Peeling Rosanna W, Sollis Kimberly A, Glover Sarah, Crowe Suzanne M, Landay Alan L, Cheng Ben, Barnett David, Denny Thomas N, Spira Thomas J, Stevens Wendy S, Crowley Siobhan, Essajee Shaffiq, Vitoria Marco, Ford Nathan
London School of Hygiene and Tropical Medicine, London, WC1E 7HT, England.
Centre for Biomedical Research, Burnet Institute, Melbourne, 3004, Victoria, Australia.
PLoS One. 2015 Mar 19;10(3):e0115019. doi: 10.1371/journal.pone.0115019. eCollection 2015.
Measurement of CD4+ T-lymphocytes (CD4) is a crucial parameter in the management of HIV patients, particularly in determining eligibility to initiate antiretroviral treatment (ART). A number of technologies exist for CD4 enumeration, with considerable variation in cost, complexity, and operational requirements. We conducted a systematic review of the performance of technologies for CD4 enumeration.
Studies were identified by searching electronic databases MEDLINE and EMBASE using a pre-defined search strategy. Data on test accuracy and precision included bias and limits of agreement with a reference standard, and misclassification probabilities around CD4 thresholds of 200 and 350 cells/μl over a clinically relevant range. The secondary outcome measure was test imprecision, expressed as % coefficient of variation. Thirty-two studies evaluating 15 CD4 technologies were included, of which less than half presented data on bias and misclassification compared to the same reference technology. At CD4 counts <350 cells/μl, bias ranged from -35.2 to +13.1 cells/μl while at counts >350 cells/μl, bias ranged from -70.7 to +47 cells/μl, compared to the BD FACSCount as a reference technology. Misclassification around the threshold of 350 cells/μl ranged from 1-29% for upward classification, resulting in under-treatment, and 7-68% for downward classification resulting in overtreatment.

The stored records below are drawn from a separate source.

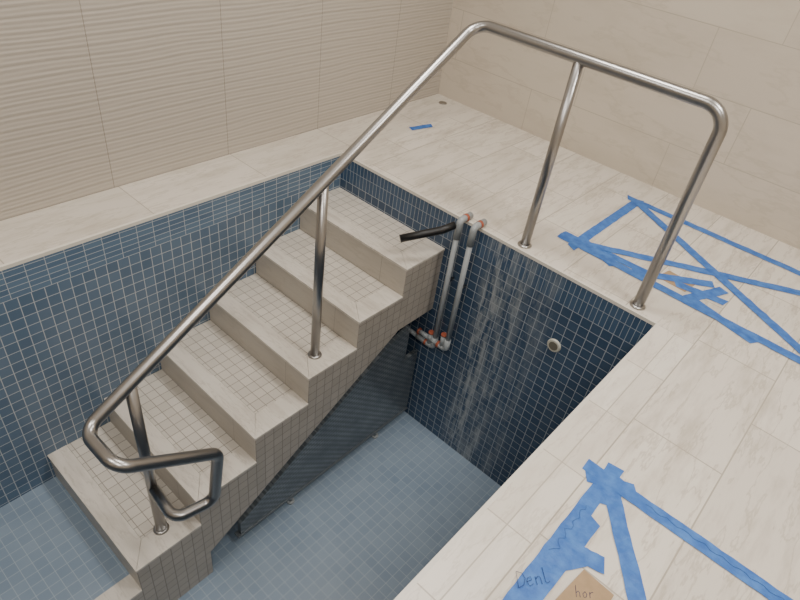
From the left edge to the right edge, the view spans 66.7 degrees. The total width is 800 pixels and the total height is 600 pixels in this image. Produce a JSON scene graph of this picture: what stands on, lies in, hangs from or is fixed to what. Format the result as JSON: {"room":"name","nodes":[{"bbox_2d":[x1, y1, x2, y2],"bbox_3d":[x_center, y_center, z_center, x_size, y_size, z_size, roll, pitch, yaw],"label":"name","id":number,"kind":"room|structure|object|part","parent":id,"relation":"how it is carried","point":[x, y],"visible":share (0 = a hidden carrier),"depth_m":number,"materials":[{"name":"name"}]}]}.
{"room":"indoor swimming pool","nodes":[
{"label":"indoor swimming pool","id":0,"kind":"room"},
{"bbox_2d":[0,0,453,220],"bbox_3d":[-1.708,-1.293,1.465,0.100,3.050,6.534,34,44,28],"label":"wall","id":1,"kind":"structure","parent":0,"point":[96,96],"depth_m":2.77,"materials":[{"name":"tile"}]},
{"bbox_2d":[0,94,799,599],"bbox_3d":[-0.067,1.026,1.112,4.914,0.012,6.434,34,44,28],"label":"floor","id":2,"kind":"structure","parent":0,"point":[715,447],"depth_m":2.56,"materials":[{"name":"tile"}]},
{"bbox_2d":[0,156,693,599],"bbox_3d":[-0.818,0.971,2.396,2.125,1.702,3.500,34,44,28],"label":"swimming pool","id":3,"kind":"object","parent":2,"relation":"in","point":[76,321],"visible":0.53,"depth_m":2.96,"materials":[{"name":"blue tile"}]},
{"bbox_2d":[0,477,144,599],"bbox_3d":[-1.907,1.461,2.414,0.785,0.290,1.482,34,44,28],"label":"floor","id":4,"kind":"structure","parent":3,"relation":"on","point":[50,549],"depth_m":2.68,"materials":[{"name":"blue tile"}]},
{"bbox_2d":[47,187,444,599],"bbox_3d":[-0.745,0.413,3.140,0.788,1.308,1.822,34,44,28],"label":"staircase","id":5,"kind":"structure","parent":3,"relation":"on","point":[243,383],"depth_m":2.94,"materials":[{"name":"beige tile"}]},
{"bbox_2d":[82,20,728,534],"bbox_3d":[-0.021,0.204,2.294,1.139,1.940,1.938,34,44,28],"label":"handrail","id":6,"kind":"object","parent":5,"relation":"on","point":[161,506],"visible":1,"depth_m":2.30,"materials":[{"name":"silver metal"}]},
{"bbox_3d":[-0.989,0.645,2.379,0.043,0.912,0.043,34,44,28],"label":"stair post","id":7,"kind":"part","parent":6,"relation":"part of","materials":[{"name":"silver metal"}]},
{"bbox_3d":[-0.349,-0.095,2.610,0.043,0.913,0.043,34,44,28],"label":"stair post","id":8,"kind":"part","parent":6,"relation":"part of","materials":[{"name":"silver metal"}]},
{"bbox_3d":[0.636,-0.590,2.583,0.043,0.854,0.043,34,44,28],"label":"deck post","id":9,"kind":"part","parent":6,"relation":"part of","materials":[{"name":"silver metal"}]},
{"bbox_2d":[235,325,417,537],"bbox_3d":[-0.354,0.672,3.286,0.044,0.820,1.298,34,44,28],"label":"access panel","id":10,"kind":"object","parent":3,"relation":"attached to","point":[380,394],"visible":1,"depth_m":3.35,"materials":[{"name":"grey plastic"}]},
{"bbox_3d":[-0.399,0.942,3.502,0.036,0.013,1.298,34,44,28],"label":"rail","id":11,"kind":"part","parent":10,"relation":"part of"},
{"bbox_2d":[0,151,659,599],"bbox_3d":[-0.732,0.299,1.893,1.889,0.016,3.312,34,44,28],"label":"trim","id":12,"kind":"structure","parent":3,"relation":"attached to","point":[8,265],"depth_m":2.53,"materials":[{"name":"white tile"}]},
{"bbox_2d":[409,212,486,350],"bbox_3d":[0.224,-0.097,3.212,0.302,0.869,0.105,34,44,28],"label":"pvc pipework","id":13,"kind":"object","parent":3,"relation":"attached to","point":[431,340],"visible":0.98,"depth_m":3.12,"materials":[{"name":"grey plastic"}]},
{"bbox_2d":[399,221,455,241],"bbox_3d":[0.137,-0.325,2.917,0.282,0.099,0.047,-5,40,-17],"label":"hose","id":14,"kind":"object","parent":13,"relation":"attached to","point":[451,226],"visible":1,"depth_m":2.90,"materials":[{"name":"black rubber"}]},
{"bbox_2d":[547,338,560,351],"bbox_3d":[0.731,0.217,2.893,0.072,0.072,0.012,34,44,28],"label":"fitting","id":15,"kind":"object","parent":3,"relation":"attached to","point":[553,345],"visible":1,"depth_m":2.88,"materials":[{"name":"white plastic"}]},
{"bbox_2d":[409,124,432,129],"bbox_3d":[0.136,-1.077,3.783,0.178,0.002,0.048,-18,45,-30],"label":"scrap","id":16,"kind":"object","parent":2,"relation":"on","point":[425,125],"visible":1,"depth_m":3.78,"materials":[{"name":"blue paper"}]},
{"bbox_2d":[555,570,613,599],"bbox_3d":[0.468,0.757,1.539,0.110,0.001,0.140,34,44,28],"label":"cardboard patch","id":17,"kind":"object","parent":2,"relation":"on","point":[584,582],"visible":1,"depth_m":1.56,"materials":[{"name":"beige cardboard"}]},
{"bbox_2d":[502,459,792,599],"bbox_3d":[0.778,0.945,1.368,1.213,0.003,0.868,34,44,28],"label":"tape","id":18,"kind":"object","parent":2,"relation":"on","point":[607,488],"visible":1,"depth_m":1.67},
{"bbox_2d":[516,569,549,587],"bbox_3d":[0.339,0.714,1.566,0.090,0.001,0.043,-2,40,-14],"label":"handwriting","id":19,"kind":"object","parent":18,"relation":"on","point":[542,569],"visible":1,"depth_m":1.56},
{"bbox_2d":[553,508,781,597],"bbox_3d":[0.798,0.699,1.678,0.765,0.001,0.243,15,39,8],"label":"scribble","id":20,"kind":"object","parent":18,"relation":"on","point":[652,508],"visible":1,"depth_m":1.68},
{"bbox_2d":[557,195,799,363],"bbox_3d":[1.548,-0.075,2.803,1.524,0.003,0.825,34,44,28],"label":"tape","id":21,"kind":"object","parent":2,"relation":"on","point":[602,252],"visible":0.94,"depth_m":2.83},
{"bbox_2d":[662,271,694,291],"bbox_3d":[1.255,-0.089,2.766,0.101,0.001,0.143,-26,50,-36],"label":"cardboard patch","id":22,"kind":"object","parent":2,"relation":"on","point":[667,272],"visible":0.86,"depth_m":2.75,"materials":[{"name":"beige cardboard"}]},
{"bbox_2d":[438,0,799,249],"bbox_3d":[2.279,-1.343,2.322,4.914,3.050,0.100,34,44,28],"label":"wall","id":23,"kind":"structure","parent":0,"point":[742,54],"depth_m":3.29,"materials":[{"name":"tile"}]}
]}

Less than half of these studies reported within laboratory precision or reproducibility of the CD4 values obtained.
A wide range of bias and percent misclassification around treatment thresholds were reported on the CD4 enumeration technologies included in this review, with few studies reporting assay precision. The lack of standardised methodology on test evaluation, including the use of different reference standards, is a barrier to assessing relative assay performance and could hinder the introduction of new point-of-care assays in countries where they are most needed.

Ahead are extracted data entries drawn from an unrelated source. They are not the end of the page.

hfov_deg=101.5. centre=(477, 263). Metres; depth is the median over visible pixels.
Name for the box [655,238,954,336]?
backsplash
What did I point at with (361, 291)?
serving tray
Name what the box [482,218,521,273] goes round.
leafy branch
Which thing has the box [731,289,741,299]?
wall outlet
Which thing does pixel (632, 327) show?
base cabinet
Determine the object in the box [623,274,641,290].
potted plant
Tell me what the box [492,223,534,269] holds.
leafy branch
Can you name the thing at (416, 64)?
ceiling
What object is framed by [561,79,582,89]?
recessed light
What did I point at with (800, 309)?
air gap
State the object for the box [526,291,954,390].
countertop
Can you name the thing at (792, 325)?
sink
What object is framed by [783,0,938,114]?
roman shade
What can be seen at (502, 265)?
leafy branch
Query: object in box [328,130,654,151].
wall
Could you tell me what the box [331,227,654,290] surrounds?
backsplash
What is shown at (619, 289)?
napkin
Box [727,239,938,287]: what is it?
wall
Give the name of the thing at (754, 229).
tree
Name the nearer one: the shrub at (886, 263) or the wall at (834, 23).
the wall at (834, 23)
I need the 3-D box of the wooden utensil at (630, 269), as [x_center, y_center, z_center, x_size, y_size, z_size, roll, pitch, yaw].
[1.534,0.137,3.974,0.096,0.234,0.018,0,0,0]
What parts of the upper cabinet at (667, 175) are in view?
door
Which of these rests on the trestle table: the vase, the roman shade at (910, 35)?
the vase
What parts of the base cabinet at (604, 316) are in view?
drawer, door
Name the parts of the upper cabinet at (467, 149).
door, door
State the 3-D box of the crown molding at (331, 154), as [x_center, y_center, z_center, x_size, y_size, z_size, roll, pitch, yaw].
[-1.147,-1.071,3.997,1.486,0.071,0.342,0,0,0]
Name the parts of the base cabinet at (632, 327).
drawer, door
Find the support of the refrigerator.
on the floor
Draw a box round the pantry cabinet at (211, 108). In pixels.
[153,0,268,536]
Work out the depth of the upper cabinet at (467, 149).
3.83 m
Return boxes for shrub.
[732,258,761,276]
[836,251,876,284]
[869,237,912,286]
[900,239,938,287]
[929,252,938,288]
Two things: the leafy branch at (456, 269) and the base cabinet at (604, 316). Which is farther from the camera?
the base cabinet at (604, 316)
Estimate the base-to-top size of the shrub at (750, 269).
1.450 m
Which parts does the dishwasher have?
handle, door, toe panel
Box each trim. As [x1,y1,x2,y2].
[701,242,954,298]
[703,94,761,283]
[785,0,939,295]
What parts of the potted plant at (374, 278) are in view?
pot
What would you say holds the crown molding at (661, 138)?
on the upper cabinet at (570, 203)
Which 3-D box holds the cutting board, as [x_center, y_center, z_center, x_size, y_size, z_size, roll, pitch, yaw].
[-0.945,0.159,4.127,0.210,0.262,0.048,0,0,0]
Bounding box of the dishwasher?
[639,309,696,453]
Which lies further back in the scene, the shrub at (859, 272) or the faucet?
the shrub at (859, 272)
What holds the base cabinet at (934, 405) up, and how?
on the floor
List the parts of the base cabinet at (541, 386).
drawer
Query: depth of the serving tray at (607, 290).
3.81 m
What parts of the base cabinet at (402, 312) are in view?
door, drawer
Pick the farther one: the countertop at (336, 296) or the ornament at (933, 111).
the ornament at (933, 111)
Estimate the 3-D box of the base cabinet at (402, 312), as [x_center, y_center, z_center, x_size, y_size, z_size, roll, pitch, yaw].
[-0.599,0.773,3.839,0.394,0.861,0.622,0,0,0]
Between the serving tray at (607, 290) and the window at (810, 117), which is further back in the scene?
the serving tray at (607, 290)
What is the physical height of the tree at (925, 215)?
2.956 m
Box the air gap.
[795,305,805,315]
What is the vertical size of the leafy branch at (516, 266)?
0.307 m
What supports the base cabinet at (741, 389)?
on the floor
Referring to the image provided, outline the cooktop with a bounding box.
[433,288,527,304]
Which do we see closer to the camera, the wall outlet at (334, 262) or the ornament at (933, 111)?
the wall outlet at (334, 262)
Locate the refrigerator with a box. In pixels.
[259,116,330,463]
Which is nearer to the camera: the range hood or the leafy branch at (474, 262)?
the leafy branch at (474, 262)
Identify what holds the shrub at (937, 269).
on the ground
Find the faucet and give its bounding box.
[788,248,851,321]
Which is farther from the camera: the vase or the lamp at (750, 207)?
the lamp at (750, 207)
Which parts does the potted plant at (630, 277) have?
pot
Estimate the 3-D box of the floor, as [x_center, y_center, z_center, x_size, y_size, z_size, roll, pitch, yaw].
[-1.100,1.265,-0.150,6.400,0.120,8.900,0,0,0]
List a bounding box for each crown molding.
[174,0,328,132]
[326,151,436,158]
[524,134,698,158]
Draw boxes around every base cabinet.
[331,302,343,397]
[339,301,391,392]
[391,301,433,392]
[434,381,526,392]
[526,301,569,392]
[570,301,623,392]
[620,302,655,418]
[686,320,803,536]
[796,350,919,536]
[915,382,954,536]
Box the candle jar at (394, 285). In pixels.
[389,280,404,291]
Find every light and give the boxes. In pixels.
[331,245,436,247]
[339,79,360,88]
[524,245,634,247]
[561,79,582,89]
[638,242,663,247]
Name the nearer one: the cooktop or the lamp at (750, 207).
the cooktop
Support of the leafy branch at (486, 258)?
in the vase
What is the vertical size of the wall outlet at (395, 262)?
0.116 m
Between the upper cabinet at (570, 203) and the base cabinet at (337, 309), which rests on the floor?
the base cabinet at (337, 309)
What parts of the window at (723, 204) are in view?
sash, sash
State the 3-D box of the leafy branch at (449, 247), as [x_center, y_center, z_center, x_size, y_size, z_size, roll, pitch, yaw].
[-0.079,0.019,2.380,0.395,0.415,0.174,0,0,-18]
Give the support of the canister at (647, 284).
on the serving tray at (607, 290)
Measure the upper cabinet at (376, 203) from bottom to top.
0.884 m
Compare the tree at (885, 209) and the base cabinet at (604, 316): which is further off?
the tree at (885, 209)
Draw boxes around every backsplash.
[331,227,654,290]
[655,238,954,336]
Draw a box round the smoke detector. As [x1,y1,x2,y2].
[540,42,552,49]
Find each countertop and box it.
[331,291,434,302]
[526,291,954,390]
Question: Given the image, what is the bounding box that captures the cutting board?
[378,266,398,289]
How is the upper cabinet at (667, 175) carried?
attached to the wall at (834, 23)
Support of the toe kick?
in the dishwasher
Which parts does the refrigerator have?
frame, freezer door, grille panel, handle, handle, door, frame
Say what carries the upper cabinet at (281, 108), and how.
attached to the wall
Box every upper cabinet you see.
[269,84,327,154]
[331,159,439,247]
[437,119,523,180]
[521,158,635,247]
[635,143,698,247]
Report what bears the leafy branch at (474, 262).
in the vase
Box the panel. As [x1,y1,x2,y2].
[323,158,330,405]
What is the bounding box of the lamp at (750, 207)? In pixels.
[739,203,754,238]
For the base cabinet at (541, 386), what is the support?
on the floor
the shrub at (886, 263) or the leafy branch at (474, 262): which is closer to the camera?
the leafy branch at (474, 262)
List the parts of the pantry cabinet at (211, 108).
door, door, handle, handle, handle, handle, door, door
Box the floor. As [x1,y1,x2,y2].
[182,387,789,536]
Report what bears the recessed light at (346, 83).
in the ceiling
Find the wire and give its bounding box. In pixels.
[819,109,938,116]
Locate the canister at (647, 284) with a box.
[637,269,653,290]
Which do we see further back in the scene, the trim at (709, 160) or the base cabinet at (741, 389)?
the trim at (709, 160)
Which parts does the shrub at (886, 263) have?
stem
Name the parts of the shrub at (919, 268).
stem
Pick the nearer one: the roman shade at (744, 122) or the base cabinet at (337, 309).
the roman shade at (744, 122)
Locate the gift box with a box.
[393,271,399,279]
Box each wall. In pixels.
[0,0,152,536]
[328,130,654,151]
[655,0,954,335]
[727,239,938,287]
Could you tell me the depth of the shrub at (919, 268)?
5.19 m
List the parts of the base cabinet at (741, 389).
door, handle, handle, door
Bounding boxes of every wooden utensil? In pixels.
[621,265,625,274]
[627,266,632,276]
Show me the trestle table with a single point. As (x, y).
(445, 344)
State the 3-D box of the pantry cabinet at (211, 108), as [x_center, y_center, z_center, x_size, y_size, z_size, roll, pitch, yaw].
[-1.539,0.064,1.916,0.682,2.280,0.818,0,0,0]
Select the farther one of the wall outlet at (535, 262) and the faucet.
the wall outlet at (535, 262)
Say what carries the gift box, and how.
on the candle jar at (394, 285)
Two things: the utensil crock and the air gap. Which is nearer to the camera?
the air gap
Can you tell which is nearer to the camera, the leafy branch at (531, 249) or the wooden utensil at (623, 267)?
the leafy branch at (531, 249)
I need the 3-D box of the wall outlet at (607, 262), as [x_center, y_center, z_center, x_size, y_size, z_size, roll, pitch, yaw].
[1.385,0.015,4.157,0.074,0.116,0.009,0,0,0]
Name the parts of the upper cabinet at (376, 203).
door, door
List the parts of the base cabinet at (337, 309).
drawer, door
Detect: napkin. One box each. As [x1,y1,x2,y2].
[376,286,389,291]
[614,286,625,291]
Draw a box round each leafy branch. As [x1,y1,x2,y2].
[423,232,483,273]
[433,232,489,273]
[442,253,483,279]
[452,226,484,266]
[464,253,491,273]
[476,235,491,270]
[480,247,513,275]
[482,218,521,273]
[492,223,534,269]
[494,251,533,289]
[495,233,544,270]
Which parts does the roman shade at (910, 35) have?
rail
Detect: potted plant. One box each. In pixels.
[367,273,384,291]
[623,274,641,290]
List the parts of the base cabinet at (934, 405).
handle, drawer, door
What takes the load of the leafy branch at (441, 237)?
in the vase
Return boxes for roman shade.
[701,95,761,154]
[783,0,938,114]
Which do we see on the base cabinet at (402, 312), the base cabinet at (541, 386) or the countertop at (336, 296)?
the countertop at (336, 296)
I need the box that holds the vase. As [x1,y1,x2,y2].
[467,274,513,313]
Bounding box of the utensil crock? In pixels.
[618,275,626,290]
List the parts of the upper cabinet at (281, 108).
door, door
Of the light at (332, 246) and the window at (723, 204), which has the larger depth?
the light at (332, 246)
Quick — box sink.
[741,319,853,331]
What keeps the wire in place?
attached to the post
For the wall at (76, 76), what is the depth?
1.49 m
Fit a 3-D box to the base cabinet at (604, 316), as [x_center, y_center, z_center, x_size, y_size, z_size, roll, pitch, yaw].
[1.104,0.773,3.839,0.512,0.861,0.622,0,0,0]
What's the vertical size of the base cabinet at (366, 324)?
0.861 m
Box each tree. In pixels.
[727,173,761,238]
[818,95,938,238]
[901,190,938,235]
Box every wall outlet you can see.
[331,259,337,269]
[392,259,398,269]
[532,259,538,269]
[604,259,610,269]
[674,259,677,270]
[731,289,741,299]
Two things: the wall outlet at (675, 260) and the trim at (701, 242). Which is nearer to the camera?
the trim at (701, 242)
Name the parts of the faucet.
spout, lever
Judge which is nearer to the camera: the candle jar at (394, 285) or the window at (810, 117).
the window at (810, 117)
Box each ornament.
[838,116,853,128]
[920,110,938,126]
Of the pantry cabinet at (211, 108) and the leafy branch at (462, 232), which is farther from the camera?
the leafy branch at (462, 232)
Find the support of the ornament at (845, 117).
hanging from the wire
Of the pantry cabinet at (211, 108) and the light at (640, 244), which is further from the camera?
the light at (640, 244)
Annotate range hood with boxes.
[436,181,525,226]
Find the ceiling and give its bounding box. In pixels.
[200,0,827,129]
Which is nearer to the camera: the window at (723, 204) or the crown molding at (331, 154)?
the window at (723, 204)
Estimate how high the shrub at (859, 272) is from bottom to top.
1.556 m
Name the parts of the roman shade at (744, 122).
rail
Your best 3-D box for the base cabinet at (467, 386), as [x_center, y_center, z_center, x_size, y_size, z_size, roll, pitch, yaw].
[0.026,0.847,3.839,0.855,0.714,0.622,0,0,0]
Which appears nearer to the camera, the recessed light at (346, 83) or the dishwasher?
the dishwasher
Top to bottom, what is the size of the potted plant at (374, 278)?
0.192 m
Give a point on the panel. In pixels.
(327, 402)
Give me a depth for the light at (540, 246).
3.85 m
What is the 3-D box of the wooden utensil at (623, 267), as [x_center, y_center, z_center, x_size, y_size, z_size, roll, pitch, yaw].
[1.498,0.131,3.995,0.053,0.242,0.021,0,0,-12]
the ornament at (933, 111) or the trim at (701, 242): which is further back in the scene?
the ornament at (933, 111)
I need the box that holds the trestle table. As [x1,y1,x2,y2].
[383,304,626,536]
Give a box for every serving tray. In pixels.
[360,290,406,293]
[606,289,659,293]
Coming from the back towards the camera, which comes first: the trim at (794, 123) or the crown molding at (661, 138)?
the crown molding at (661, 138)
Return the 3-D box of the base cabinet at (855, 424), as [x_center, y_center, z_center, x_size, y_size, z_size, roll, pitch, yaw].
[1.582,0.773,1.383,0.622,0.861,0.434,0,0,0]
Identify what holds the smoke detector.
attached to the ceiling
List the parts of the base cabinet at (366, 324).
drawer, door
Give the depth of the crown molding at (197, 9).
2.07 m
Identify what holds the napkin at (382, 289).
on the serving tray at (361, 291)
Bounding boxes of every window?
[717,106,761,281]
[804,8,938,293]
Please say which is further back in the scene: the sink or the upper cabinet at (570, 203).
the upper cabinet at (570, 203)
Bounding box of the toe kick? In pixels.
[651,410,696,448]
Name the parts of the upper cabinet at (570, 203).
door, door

CD4 + T淋巴细胞(CD4)的检测是管理HIV患者的关键参数,尤其是在确定启动抗逆转录病毒治疗(ART)的资格方面。现有多种用于CD4计数的技术,在成本、复杂性和操作要求方面存在很大差异。我们对CD4计数技术的性能进行了系统评价。
采用预定义的检索策略,通过检索电子数据库MEDLINE和EMBASE来识别研究。关于检测准确性和精密度的数据包括偏差、与参考标准的一致性界限,以及在临床相关范围内CD4阈值为200和350个细胞/μl时的错误分类概率。次要结局指标是检测不精密度,以变异系数百分比表示。纳入了32项评估15种CD4技术的研究,其中与同一参考技术相比,不到一半的研究提供了偏差和错误分类的数据。与BD FACSCount作为参考技术相比,当CD4计数<350个细胞/μl时,偏差范围为-35.2至+13.1个细胞/μl,而当计数>350个细胞/μl时,偏差范围为-70.7至+47个细胞/μl。在350个细胞/μl阈值附近,向上分类的错误分类范围为1-29%,导致治疗不足,向下分类的错误分类范围为7-68%,导致过度治疗。这些研究中不到一半报告了所获得的CD4值在实验室内部的精密度或可重复性。
本综述中纳入的CD4计数技术在治疗阈值附近报告了广泛的偏差和错误分类百分比,很少有研究报告检测精密度。检测评估缺乏标准化方法,包括使用不同的参考标准,是评估相对检测性能的障碍,并且可能阻碍在最需要的国家引入新的即时检测方法。